影响战争制胜机理的因素是多方面的,包括政治、经济、人心所向等等。探寻战争制胜机理内在矛盾运动,必须坚持整体原则、动态原则,坚持历史与现实相统一,这样才能真正认知战争规律、掌握战争规律。
理清整体与个体的关系,在历史发展的大背景下考察战争制胜机理。战争从来都不是孤立存在的,是特定社会历史发展背景下,社会矛盾运动的集中体现。战争是政治的继续,与所处社会的经济、文化、制度等息息相关,战争的性质也要通过社会历史功能去衡量。由于信息化战争在认知领域的拓展,模糊了与传统战争的界限,若单纯以传统军事对抗的视角研究信息化战争制胜机理,必然导致在战略指导上的滞后性。比如,随着网络的全面普及和新兴媒体的广泛运用,思想文化渗透攻击逐渐由“辅助形式”上升到“正规形式”,这种隐蔽、“温和”的手段,很容易达成“不战而屈人之兵”的战略目的。这实际上也是信息化战争的一种表现形式。如果我们不在社会历史发展的背景下把握信息化战争制胜机理,对战争认知系统的变化导致战争界限泛化问题应对迟缓,很容易丧失战争的指导权,造成未战先败的局面。战争的制胜机理除了受军事技术和武器装备影响之外,同时也受国际政治、经济发展、军事竞争、文化传统等影响,是社会历史条件诸多要素综合作用的结果。只有把战争制胜机理放在历史中把握,才能把握其本质特征和规律特点,才能避免陷入“技术制胜论”“技术决定论”等错误思想,更好地做好信息化战争准备。
理清一般性与特殊性的关系,科学掌握战争制胜机理的“变”与“不变”。战争制胜机理是一般性和特殊性的统一。战争制胜机理的一般性是战争必须遵循的基本制胜之道,不会因战争形态的演变、战争规模的大小,作战样式的发展等发生根本变化。这也是《孙子兵法》历经两千年经久不衰的原因之一。战争制胜机理的一般性蕴含在特殊性之中,也只有通过特殊性才能表现出来。我们研究战争制胜机理,最根本的是把握战争制胜机理的特殊性,为指导战争实践提供科学依据。如果过分强调战争制胜机理的一般性,不重视对特殊性的研究把握,很容易陷入教条主义、保守主义的“死胡同”。实际上,正是战争制胜机理“变”的特质带来战争指导的灵活性,这种特殊性使得战争表现呈现异彩纷呈的形态。比如,武装夺取政权是马克思主义暴力革命的一般原理。在具体实践中,有“农村包围城市,武装夺取政权”的道路,有城市武装暴动夺取政权的道路,选择不同的道路是因为不同的国家有不同的国情,这就是由战争制胜机理的特殊性决定的。
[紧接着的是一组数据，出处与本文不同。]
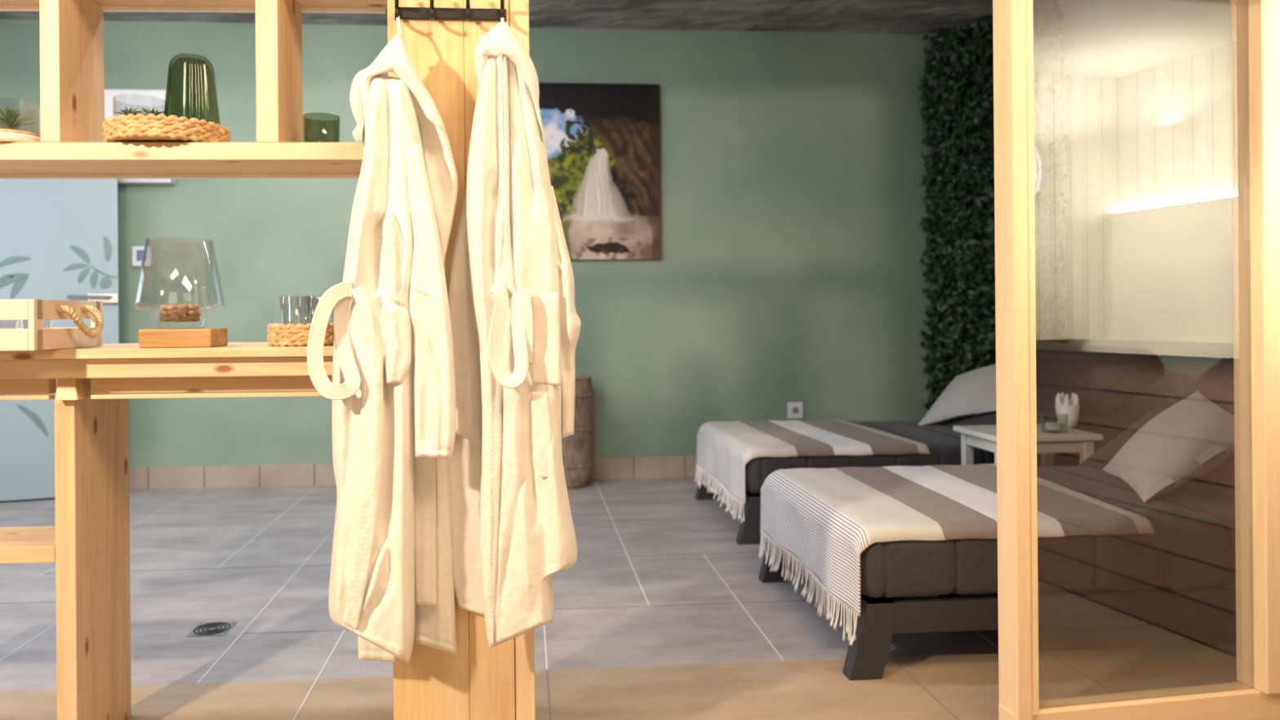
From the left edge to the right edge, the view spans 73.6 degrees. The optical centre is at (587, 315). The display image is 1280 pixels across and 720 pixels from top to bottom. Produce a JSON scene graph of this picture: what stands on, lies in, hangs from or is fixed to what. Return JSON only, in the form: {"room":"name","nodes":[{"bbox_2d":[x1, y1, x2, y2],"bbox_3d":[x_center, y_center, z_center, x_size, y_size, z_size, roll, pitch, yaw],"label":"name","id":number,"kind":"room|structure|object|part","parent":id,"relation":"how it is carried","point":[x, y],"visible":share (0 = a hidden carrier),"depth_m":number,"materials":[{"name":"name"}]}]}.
{"room":"spa relaxation room","nodes":[
{"label":"spa relaxation room","id":0,"kind":"room"},
{"bbox_2d":[0,342,333,359],"bbox_3d":[-1.023,0.080,1.956,1.199,0.020,0.400,-1,0,-3],"label":"countertop","id":1,"kind":"structure","parent":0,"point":[233,349],"depth_m":1.77,"materials":[{"name":"brown wood"}]},
{"bbox_2d":[0,18,937,486],"bbox_3d":[-0.945,-0.347,4.923,6.260,2.610,0.100,0,0,-4],"label":"wall","id":2,"kind":"structure","parent":0,"point":[788,269],"depth_m":4.98,"materials":[{"name":"green paint"}]},
{"bbox_2d":[0,178,119,501],"bbox_3d":[-3.042,0.035,4.415,1.118,1.859,0.064,0,0,-19],"label":"door","id":3,"kind":"structure","parent":2,"relation":"in","point":[59,237],"depth_m":4.50,"materials":[{"name":"blue glass"}]},
{"bbox_3d":[-2.649,-0.096,4.538,0.209,0.023,0.030,0,0,-14],"label":"handle","id":4,"kind":"part","parent":3,"relation":"part of","materials":[{"name":"metal"}]},
{"bbox_3d":[-2.597,-0.092,4.576,0.144,0.056,0.020,0,0,-19],"label":"lock plate","id":5,"kind":"part","parent":3,"relation":"part of","materials":[{"name":"metal"}]},
{"bbox_2d":[104,88,175,184],"bbox_3d":[-2.477,-0.983,4.713,0.355,0.510,0.089,0,0,-4],"label":"wall box","id":6,"kind":"object","parent":2,"relation":"attached to","point":[138,100],"visible":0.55,"depth_m":4.67,"materials":[{"name":"white plastic"}]},
{"bbox_2d":[132,246,151,266],"bbox_3d":[-2.480,-0.326,4.745,0.098,0.111,0.022,0,0,-4],"label":"thermostat","id":7,"kind":"object","parent":2,"relation":"attached to","point":[137,251],"visible":0.95,"depth_m":4.74,"materials":[{"name":"white plastic"}]},
{"bbox_2d":[128,455,696,490],"bbox_3d":[-0.930,0.896,4.867,6.057,0.125,0.012,0,0,-4],"label":"baseboard","id":8,"kind":"structure","parent":2,"relation":"attached to","point":[673,466],"depth_m":4.80,"materials":[{"name":"tile"}]},
{"bbox_2d":[538,82,661,259],"bbox_3d":[-0.007,-0.828,4.928,0.850,1.014,0.030,0,0,-4],"label":"picture","id":9,"kind":"object","parent":2,"relation":"attached to","point":[602,140],"visible":0.73,"depth_m":4.92},
{"bbox_2d":[0,479,1213,719],"bbox_3d":[-0.147,0.952,3.062,3.754,0.003,3.730,0,0,-4],"label":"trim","id":10,"kind":"structure","parent":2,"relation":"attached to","point":[237,638],"depth_m":2.64,"materials":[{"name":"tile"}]},
{"bbox_2d":[787,401,803,418],"bbox_3d":[1.222,0.560,5.027,0.090,0.096,0.014,0,0,-4],"label":"wall socket","id":11,"kind":"object","parent":2,"relation":"attached to","point":[795,410],"visible":1,"depth_m":5.02,"materials":[{"name":"white plastic"}]},
{"bbox_2d":[917,0,1071,466],"bbox_3d":[2.251,-0.376,4.789,0.156,2.626,0.822,0,0,-41],"label":"wall","id":12,"kind":"structure","parent":2,"relation":"attached to","point":[961,196],"depth_m":4.83,"materials":[{"name":"green plant"}]},
{"bbox_2d":[0,0,1062,34],"bbox_3d":[0.129,-1.711,1.415,7.900,0.100,7.400,0,0,-4],"label":"ceiling","id":13,"kind":"structure","parent":0,"point":[857,16],"depth_m":4.73,"materials":[{"name":"concrete"}]},
{"bbox_2d":[0,476,1239,719],"bbox_3d":[0.149,0.989,1.465,7.900,0.080,7.300,0,0,-4],"label":"floor","id":14,"kind":"structure","parent":0,"point":[166,605],"depth_m":2.50,"materials":[{"name":"grey tile"}]},
{"bbox_2d":[0,342,333,719],"bbox_3d":[-1.075,0.515,1.954,1.310,0.889,0.400,-1,0,-3],"label":"table","id":15,"kind":"object","parent":14,"relation":"on","point":[88,544],"depth_m":1.83,"materials":[{"name":"beige wood"}]},
{"bbox_2d":[0,525,55,564],"bbox_3d":[-1.454,0.529,1.962,0.552,0.037,0.190,-1,0,-3],"label":"shelf","id":16,"kind":"object","parent":15,"relation":"attached to","point":[18,544],"depth_m":1.89,"materials":[{"name":"brown wood"}]},
{"bbox_3d":[-1.417,0.153,1.829,0.526,0.036,0.030,-1,0,-3],"label":"rail","id":17,"kind":"part","parent":15,"relation":"part of","materials":[{"name":"brown wood"}]},
{"bbox_2d":[0,299,103,351],"bbox_3d":[-1.225,0.020,1.794,0.361,0.101,0.269,0,0,-4],"label":"wooden crate","id":18,"kind":"object","parent":15,"relation":"on","point":[35,337],"visible":1,"depth_m":1.72,"materials":[{"name":"brown wood"}]},
{"bbox_3d":[-1.074,0.013,1.804,0.049,0.069,0.121,0,0,-4],"label":"rope handle","id":19,"kind":"part","parent":18,"relation":"part of","materials":[{"name":"fabric"}]},
{"bbox_3d":[-1.114,0.570,1.930,0.043,0.780,0.236,-1,0,-3],"label":"leg","id":20,"kind":"part","parent":15,"relation":"part of","materials":[{"name":"brown wood"}]},
{"bbox_2d":[138,328,227,347],"bbox_3d":[-0.870,0.049,1.839,0.152,0.039,0.090,0,0,-1],"label":"wooden block","id":21,"kind":"object","parent":15,"relation":"on","point":[179,337],"visible":1,"depth_m":1.79,"materials":[{"name":"brown wood"}]},
{"bbox_2d":[133,237,225,328],"bbox_3d":[-0.879,-0.067,1.839,0.178,0.191,0.178,0,0,-4],"label":"glass lantern","id":22,"kind":"object","parent":21,"relation":"on","point":[146,239],"visible":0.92,"depth_m":1.82,"materials":[{"name":"clear glass"}]},
{"bbox_2d":[160,315,166,321],"bbox_3d":[-0.906,0.008,1.827,0.017,0.014,0.014,0,0,-38],"label":"pebble","id":23,"kind":"object","parent":22,"relation":"in","point":[162,317],"visible":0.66,"depth_m":1.82,"materials":[{"name":"brown stone"}]},
{"bbox_2d":[160,304,168,310],"bbox_3d":[-0.904,-0.016,1.825,0.020,0.013,0.017,-1,0,-38],"label":"pebble","id":24,"kind":"object","parent":22,"relation":"in","point":[162,307],"visible":0.79,"depth_m":1.82,"materials":[{"name":"beige stone"}]},
{"bbox_2d":[160,310,168,315],"bbox_3d":[-0.900,-0.004,1.815,0.015,0.013,0.019,0,0,-45],"label":"pebble","id":25,"kind":"object","parent":22,"relation":"in","point":[164,313],"visible":0.97,"depth_m":1.81,"materials":[{"name":"brown stone"}]},
{"bbox_2d":[163,315,172,321],"bbox_3d":[-0.891,0.008,1.811,0.017,0.012,0.018,0,0,-24],"label":"pebble","id":26,"kind":"object","parent":22,"relation":"in","point":[167,318],"visible":1,"depth_m":1.80,"materials":[{"name":"brown stone"}]},
{"bbox_2d":[167,310,176,315],"bbox_3d":[-0.881,-0.004,1.806,0.018,0.011,0.018,0,0,-41],"label":"pebble","id":27,"kind":"object","parent":22,"relation":"in","point":[171,313],"visible":1,"depth_m":1.80,"materials":[{"name":"brown stone"}]},
{"bbox_2d":[165,304,174,310],"bbox_3d":[-0.886,-0.016,1.810,0.015,0.012,0.017,0,0,-40],"label":"pebble","id":28,"kind":"object","parent":27,"relation":"on","point":[170,307],"visible":1,"depth_m":1.80,"materials":[{"name":"brown stone"}]},
{"bbox_2d":[172,303,177,310],"bbox_3d":[-0.889,-0.018,1.834,0.017,0.014,0.016,0,0,-8],"label":"pebble","id":29,"kind":"object","parent":22,"relation":"in","point":[174,304],"visible":0.58,"depth_m":1.83,"materials":[{"name":"beige stone"}]},
{"bbox_2d":[173,315,181,321],"bbox_3d":[-0.870,0.007,1.809,0.015,0.014,0.019,-1,0,0],"label":"pebble","id":30,"kind":"object","parent":22,"relation":"in","point":[177,318],"visible":1,"depth_m":1.80,"materials":[{"name":"brown stone"}]},
{"bbox_2d":[177,304,186,310],"bbox_3d":[-0.863,-0.017,1.813,0.018,0.014,0.017,0,0,-21],"label":"pebble","id":31,"kind":"object","parent":22,"relation":"in","point":[180,307],"visible":1,"depth_m":1.81,"materials":[{"name":"brown stone"}]},
{"bbox_2d":[177,310,186,315],"bbox_3d":[-0.861,-0.005,1.811,0.016,0.012,0.017,0,0,-30],"label":"pebble","id":32,"kind":"object","parent":22,"relation":"in","point":[181,313],"visible":1,"depth_m":1.81,"materials":[{"name":"brown stone"}]},
{"bbox_2d":[179,315,185,322],"bbox_3d":[-0.868,0.007,1.829,0.017,0.015,0.018,0,0,-25],"label":"pebble","id":33,"kind":"object","parent":22,"relation":"in","point":[181,317],"visible":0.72,"depth_m":1.82,"materials":[{"name":"brown stone"}]},
{"bbox_2d":[183,315,192,321],"bbox_3d":[-0.853,0.007,1.821,0.017,0.013,0.016,0,0,21],"label":"pebble","id":34,"kind":"object","parent":22,"relation":"in","point":[188,318],"visible":1,"depth_m":1.82,"materials":[{"name":"brown stone"}]},
{"bbox_2d":[187,310,195,315],"bbox_3d":[-0.848,-0.005,1.826,0.020,0.012,0.014,0,0,20],"label":"pebble","id":35,"kind":"object","parent":22,"relation":"in","point":[191,313],"visible":1,"depth_m":1.82,"materials":[{"name":"brown stone"}]},
{"bbox_2d":[187,304,196,310],"bbox_3d":[-0.849,-0.017,1.831,0.017,0.013,0.015,0,0,27],"label":"pebble","id":36,"kind":"object","parent":35,"relation":"on","point":[192,307],"visible":1,"depth_m":1.83,"materials":[{"name":"brown stone"}]},
{"bbox_2d":[191,315,199,321],"bbox_3d":[-0.847,0.007,1.842,0.017,0.013,0.020,0,0,22],"label":"pebble","id":37,"kind":"object","parent":22,"relation":"in","point":[195,318],"visible":0.93,"depth_m":1.84,"materials":[{"name":"brown stone"}]},
{"bbox_2d":[194,310,201,315],"bbox_3d":[-0.846,-0.005,1.847,0.016,0.014,0.017,0,0,44],"label":"pebble","id":38,"kind":"object","parent":22,"relation":"in","point":[198,313],"visible":0.84,"depth_m":1.84,"materials":[{"name":"brown stone"}]},
{"bbox_3d":[-0.750,0.148,1.858,0.635,0.036,0.030,-1,0,-3],"label":"rail","id":39,"kind":"part","parent":15,"relation":"part of","materials":[{"name":"brown wood"}]},
{"bbox_2d":[266,322,333,346],"bbox_3d":[-0.625,0.042,1.888,0.161,0.051,0.159,0,0,-4],"label":"wicker basket","id":40,"kind":"object","parent":15,"relation":"on","point":[278,334],"visible":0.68,"depth_m":1.82,"materials":[{"name":"wicker"}]},
{"bbox_2d":[279,295,310,323],"bbox_3d":[-0.639,0.008,1.863,0.064,0.098,0.064,0,0,-4],"label":"drinking glass","id":41,"kind":"object","parent":40,"relation":"in","point":[288,295],"visible":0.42,"depth_m":1.86,"materials":[{"name":"clear glass"}]},
{"bbox_2d":[186,621,236,636],"bbox_3d":[-1.148,0.958,2.607,0.112,0.004,0.112,0,0,-4],"label":"floor drain","id":42,"kind":"object","parent":14,"relation":"on","point":[212,628],"visible":1,"depth_m":2.60,"materials":[{"name":"metal"}]},
{"bbox_2d":[387,0,535,719],"bbox_3d":[-0.269,-0.353,1.820,0.290,2.610,0.120,0,0,-4],"label":"post","id":43,"kind":"object","parent":14,"relation":"on","point":[481,682],"visible":0.22,"depth_m":1.76,"materials":[{"name":"beige wood"}]},
{"bbox_2d":[0,0,387,178],"bbox_3d":[-1.096,-0.522,1.844,1.344,0.426,0.182,-1,0,-3],"label":"shelf unit","id":44,"kind":"object","parent":43,"relation":"attached to","point":[72,145],"visible":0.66,"depth_m":1.80,"materials":[{"name":"beige wood"}]},
{"bbox_2d":[0,128,40,142],"bbox_3d":[-1.216,-0.369,1.799,0.138,0.027,0.138,0,0,-4],"label":"wooden coaster","id":45,"kind":"object","parent":44,"relation":"on","point":[6,135],"visible":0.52,"depth_m":1.75,"materials":[{"name":"brown wood"}]},
{"bbox_3d":[-1.216,-0.414,1.799,0.116,0.062,0.116,0,0,-4],"label":"glass bowl","id":46,"kind":"object","parent":45,"relation":"on","visible":0},
{"bbox_2d":[0,106,35,129],"bbox_3d":[-1.213,-0.412,1.805,0.077,0.053,0.083,0,0,-43],"label":"air plant","id":47,"kind":"object","parent":46,"relation":"in","point":[14,122],"visible":0.86,"depth_m":1.79,"materials":[{"name":"green plant"}]},
{"bbox_2d":[102,113,231,142],"bbox_3d":[-0.905,-0.383,1.843,0.247,0.050,0.249,0,0,-4],"label":"wicker tray","id":48,"kind":"object","parent":44,"relation":"on","point":[140,127],"visible":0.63,"depth_m":1.74,"materials":[{"name":"wicker"}]},
{"bbox_2d":[112,98,168,116],"bbox_3d":[-0.955,-0.414,1.824,0.104,0.088,0.104,0,0,-4],"label":"glass bowl","id":49,"kind":"object","parent":48,"relation":"on","point":[113,99],"visible":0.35,"depth_m":1.80,"materials":[{"name":"clear glass"}]},
{"bbox_2d":[113,106,143,115],"bbox_3d":[-0.978,-0.428,1.823,0.055,0.029,0.053,0,0,39],"label":"air plant","id":50,"kind":"object","parent":49,"relation":"in","point":[126,111],"visible":0.49,"depth_m":1.82,"materials":[{"name":"green plant"}]},
{"bbox_2d":[137,107,168,116],"bbox_3d":[-0.935,-0.428,1.830,0.060,0.030,0.052,0,0,42],"label":"air plant","id":51,"kind":"object","parent":49,"relation":"in","point":[156,113],"visible":0.44,"depth_m":1.82,"materials":[{"name":"green plant"}]},
{"bbox_2d":[164,53,220,124],"bbox_3d":[-0.848,-0.461,1.827,0.118,0.180,0.118,0,0,-4],"label":"ribbed vase","id":52,"kind":"object","parent":48,"relation":"on","point":[184,54],"visible":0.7,"depth_m":1.82,"materials":[{"name":"green glass"}]},
{"bbox_2d":[302,112,340,142],"bbox_3d":[-0.581,-0.397,1.862,0.079,0.072,0.079,0,0,-4],"label":"tumbler","id":53,"kind":"object","parent":44,"relation":"on","point":[303,116],"visible":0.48,"depth_m":1.86,"materials":[{"name":"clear glass"}]},
{"bbox_2d":[394,0,506,21],"bbox_3d":[-0.279,-0.624,1.724,0.226,0.071,0.069,0,0,-4],"label":"hook rail","id":54,"kind":"object","parent":43,"relation":"attached to","point":[432,13],"visible":0.94,"depth_m":1.75,"materials":[{"name":"black metal"}]},
{"bbox_2d":[306,16,457,663],"bbox_3d":[-0.388,0.058,1.651,0.265,1.264,0.156,0,0,-4],"label":"bathrobe","id":55,"kind":"object","parent":54,"relation":"hanging from","point":[392,390],"visible":1,"depth_m":1.62,"materials":[{"name":"white fabric"}]},
{"bbox_3d":[-0.410,0.586,1.684,0.093,0.207,0.021,0,0,-4],"label":"panel","id":56,"kind":"part","parent":55,"relation":"part of","materials":[{"name":"white fabric"}]},
{"bbox_2d":[349,35,408,143],"bbox_3d":[-0.406,-0.441,1.644,0.113,0.216,0.052,0,0,-4],"label":"hood","id":57,"kind":"object","parent":55,"relation":"attached to","point":[379,102],"depth_m":1.63,"materials":[{"name":"white fabric"}]},
{"bbox_2d":[388,36,444,131],"bbox_3d":[-0.336,-0.448,1.640,0.117,0.186,0.041,0,0,-4],"label":"hood","id":58,"kind":"object","parent":55,"relation":"attached to","point":[402,117],"depth_m":1.63,"materials":[{"name":"white fabric"}]},
{"bbox_3d":[-0.332,0.357,1.686,0.061,0.443,0.030,0,0,-4],"label":"panel","id":59,"kind":"part","parent":55,"relation":"part of","materials":[{"name":"white fabric"}]},
{"bbox_3d":[-0.319,0.103,1.714,0.112,1.174,0.041,0,0,-4],"label":"panel","id":60,"kind":"part","parent":55,"relation":"part of","materials":[{"name":"white fabric"}]},
{"bbox_3d":[-0.278,-0.619,1.754,0.220,0.022,0.009,0,0,-4],"label":"plate","id":61,"kind":"part","parent":54,"relation":"part of","materials":[{"name":"black metal"}]},
{"bbox_2d":[447,17,581,648],"bbox_3d":[-0.155,0.033,1.682,0.278,1.256,0.162,0,0,-4],"label":"bathrobe","id":62,"kind":"object","parent":54,"relation":"hanging from","point":[516,324],"visible":0.98,"depth_m":1.65,"materials":[{"name":"white fabric"}]},
{"bbox_3d":[-0.251,0.389,1.747,0.095,0.464,0.017,0,0,-4],"label":"panel","id":63,"kind":"part","parent":62,"relation":"part of","materials":[{"name":"white fabric"}]},
{"bbox_2d":[473,22,515,88],"bbox_3d":[-0.181,-0.507,1.650,0.083,0.133,0.044,0,0,-4],"label":"hood","id":64,"kind":"object","parent":62,"relation":"attached to","point":[495,54],"depth_m":1.64,"materials":[{"name":"white fabric"}]},
{"bbox_2d":[494,22,545,137],"bbox_3d":[-0.134,-0.456,1.644,0.104,0.228,0.050,0,0,-4],"label":"hood","id":65,"kind":"object","parent":62,"relation":"attached to","point":[517,91],"depth_m":1.65,"materials":[{"name":"white fabric"}]},
{"bbox_3d":[-0.125,0.552,1.694,0.114,0.161,0.038,0,0,-4],"label":"hem panel","id":66,"kind":"part","parent":62,"relation":"part of","materials":[{"name":"white fabric"}]},
{"bbox_2d":[561,374,595,488],"bbox_3d":[-0.108,0.647,4.775,0.299,0.608,0.299,-1,0,-21],"label":"barrel","id":67,"kind":"object","parent":14,"relation":"on","point":[578,448],"visible":0.52,"depth_m":4.66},
{"bbox_2d":[694,342,1164,544],"bbox_3d":[1.577,0.541,4.034,1.994,0.790,0.935,0,0,-4],"label":"bed","id":68,"kind":"object","parent":14,"relation":"on","point":[1104,378],"visible":0.38,"depth_m":3.64,"materials":[{"name":"fabric"}]},
{"bbox_3d":[0.619,0.847,4.390,0.132,0.195,0.050,0,0,-4],"label":"leg","id":69,"kind":"part","parent":68,"relation":"part of","materials":[{"name":"wood"}]},
{"bbox_3d":[0.683,0.847,3.539,0.132,0.195,0.050,0,0,-4],"label":"leg","id":70,"kind":"part","parent":68,"relation":"part of","materials":[{"name":"wood"}]},
{"bbox_2d":[693,419,930,524],"bbox_3d":[0.979,0.704,3.989,0.828,0.321,0.950,0,0,-4],"label":"blanket","id":71,"kind":"object","parent":68,"relation":"on","point":[723,449],"visible":1,"depth_m":3.80,"materials":[{"name":"fabric"}]},
{"bbox_3d":[1.214,0.646,4.007,1.200,0.196,0.935,0,0,-4],"label":"mattress","id":72,"kind":"part","parent":68,"relation":"part of","materials":[{"name":"black fabric"}]},
{"bbox_3d":[1.599,0.781,4.036,1.930,0.080,0.900,0,0,-4],"label":"frame","id":73,"kind":"part","parent":68,"relation":"part of","materials":[{"name":"metal"}]},
{"bbox_2d":[918,364,995,425],"bbox_3d":[1.903,0.377,4.207,0.353,0.349,0.419,0,0,-40],"label":"throw pillow","id":74,"kind":"object","parent":68,"relation":"on","point":[972,393],"visible":0.76,"depth_m":4.14,"materials":[{"name":"fabric"}]},
{"bbox_3d":[2.088,0.416,4.073,0.727,0.548,0.935,0,0,-4],"label":"backrest","id":75,"kind":"part","parent":68,"relation":"part of","materials":[{"name":"brown wood"}]},
{"bbox_3d":[2.476,0.831,4.529,0.132,0.195,0.050,0,0,-4],"label":"leg","id":76,"kind":"part","parent":68,"relation":"part of","materials":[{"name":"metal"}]},
{"bbox_2d":[758,354,1235,679],"bbox_3d":[1.633,0.541,2.707,1.994,0.790,0.890,0,0,-4],"label":"bed","id":77,"kind":"object","parent":14,"relation":"on","point":[1193,546],"visible":0.41,"depth_m":2.25,"materials":[{"name":"fabric"}]},
{"bbox_3d":[0.677,0.847,3.040,0.132,0.195,0.050,0,0,-4],"label":"leg","id":78,"kind":"part","parent":77,"relation":"part of","materials":[{"name":"wood"}]},
{"bbox_3d":[0.738,0.846,2.235,0.132,0.195,0.050,0,0,-4],"label":"leg","id":79,"kind":"part","parent":77,"relation":"part of","materials":[{"name":"wood"}]},
{"bbox_2d":[758,463,1155,645],"bbox_3d":[1.083,0.702,2.665,0.914,0.320,0.895,0,0,-4],"label":"blanket","id":80,"kind":"object","parent":77,"relation":"on","point":[825,518],"visible":0.94,"depth_m":2.48,"materials":[{"name":"fabric"}]},
{"bbox_3d":[1.655,0.781,2.709,1.930,0.080,0.855,0,0,-4],"label":"frame","id":81,"kind":"part","parent":77,"relation":"part of","materials":[{"name":"metal"}]},
{"bbox_3d":[1.270,0.645,2.680,1.200,0.196,0.890,0,0,-4],"label":"mattress","id":82,"kind":"part","parent":77,"relation":"part of","materials":[{"name":"black fabric"}]},
{"bbox_3d":[2.145,0.416,2.746,0.727,0.548,0.890,0,0,-4],"label":"backrest","id":83,"kind":"part","parent":77,"relation":"part of","materials":[{"name":"brown wood"}]},
{"bbox_2d":[1102,391,1234,502],"bbox_3d":[1.879,0.404,2.724,0.717,0.273,0.333,0,0,-21],"label":"throw pillow","id":84,"kind":"object","parent":77,"relation":"on","point":[1189,438],"visible":0.98,"depth_m":2.62,"materials":[{"name":"fabric"}]},
{"bbox_2d":[953,423,1103,467],"bbox_3d":[1.729,0.694,3.374,0.420,0.482,0.330,0,0,-4],"label":"side table","id":85,"kind":"object","parent":14,"relation":"on","point":[983,437],"visible":0.37,"depth_m":3.27,"materials":[{"name":"white paint"}]},
{"bbox_3d":[1.550,0.707,3.486,0.036,0.459,0.036,0,0,-4],"label":"leg","id":86,"kind":"part","parent":85,"relation":"part of","materials":[{"name":"white paint"}]},
{"bbox_3d":[1.569,0.707,3.236,0.036,0.459,0.036,0,0,-4],"label":"leg","id":87,"kind":"part","parent":85,"relation":"part of","materials":[{"name":"white paint"}]},
{"bbox_3d":[1.889,0.704,3.511,0.036,0.459,0.036,0,0,-4],"label":"leg","id":88,"kind":"part","parent":85,"relation":"part of","materials":[{"name":"white paint"}]},
{"bbox_2d":[1040,412,1066,433],"bbox_3d":[1.804,0.416,3.304,0.094,0.072,0.094,0,0,-4],"label":"candle holder","id":89,"kind":"object","parent":85,"relation":"on","point":[1049,425],"visible":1,"depth_m":3.29,"materials":[{"name":"clear glass"}]},
{"bbox_2d":[1045,422,1062,430],"bbox_3d":[1.804,0.429,3.304,0.060,0.024,0.060,0,0,-4],"label":"candle","id":90,"kind":"object","parent":89,"relation":"on","point":[1049,425],"depth_m":3.28,"materials":[{"name":"white wax"}]},
{"bbox_2d":[1054,392,1079,427],"bbox_3d":[1.941,0.383,3.455,0.090,0.136,0.090,0,0,-4],"label":"vase","id":91,"kind":"object","parent":85,"relation":"on","point":[1064,405],"visible":0.96,"depth_m":3.42,"materials":[{"name":"ceramic"}]},
{"bbox_3d":[1.908,0.704,3.262,0.036,0.459,0.036,0,0,-4],"label":"leg","id":92,"kind":"part","parent":85,"relation":"part of","materials":[{"name":"white paint"}]},
{"bbox_2d":[992,0,1279,719],"bbox_3d":[1.385,-0.122,1.942,0.970,2.120,0.078,-1,0,-10],"label":"door frame","id":93,"kind":"structure","parent":14,"relation":"on","point":[1255,24],"depth_m":1.93,"materials":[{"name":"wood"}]},
{"bbox_3d":[1.393,0.898,1.947,0.970,0.080,0.057,-1,0,-10],"label":"rail","id":94,"kind":"part","parent":93,"relation":"part of","materials":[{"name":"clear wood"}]},
{"bbox_2d":[933,0,1233,457],"bbox_3d":[2.835,-0.380,4.320,0.128,2.610,2.178,0,0,-41],"label":"wall","id":95,"kind":"structure","parent":0,"point":[1148,86],"depth_m":4.25,"materials":[{"name":"white paint"}]}
]}
因此,一般性与特殊性在很大程度上也表现为理论与实践的关系。
理清客观性与主观性的关系,准确把握战争制胜机理对战争指导的基本要求。战争制胜的规律和原理是客观存在的,在战争中强制性发挥作用,不以人们的意志为转移,这是战争制胜机理的客观性。这种客观性有“显性”方面,比如,整体能力强大的一方通常能够打败力量弱小的一方,预有准备就能抢占战争先机等,但在战争的运用层面上,战争制胜机理客观性的表现非常具体又高度抽象,即抽象与具体的统一,这种统一实际上就是潜藏在战争表面背后的战争制胜规律。战争制胜机理的主观性就是战争指导者对战争制胜机理客观性的理解以及在作战中的运用,主要表现为指导战争的方略、原则、方式、方法以及战争指挥等。战争制胜机理的主观性与客观性的统一程度,是研判战争胜负的重要标准。从历史看,许多战败方就是因为在战争指导上发生了偏差,没有很好地使主观性与客观性达成统一。由于战争制胜机理客观性的表现层次非常复杂,能否达成“二者之间好好地融合起来”,是衡量军事指挥员能力大小的重要标尺。马克思主义认为,战争既是物质的较量,也是人的主观能动性的竞赛,在一定的物质条件下,人的主观能动性对战争成败甚至具有决定性影响。从某种意义讲,战争制胜机理的主观性,实际上是决定战争胜负的关键因素,即使物质条件差的一方,如果战争指导艺术高敌一筹,也能打胜仗。这与马克思主义战争观强调的“人是决定战争胜负的关键因素”是一致的,我国革命战争以少胜多、以弱胜强的事实也为这一战争制胜机理作了雄辩证明。所以,战争制胜机理对战争指导的基本要求,就是主观与客观的高度统一。要想达成这种统一,除了有科学的思维方法外,一个重要原则就是必须用科学的思维方法在实践中把握战争制胜的客观规律。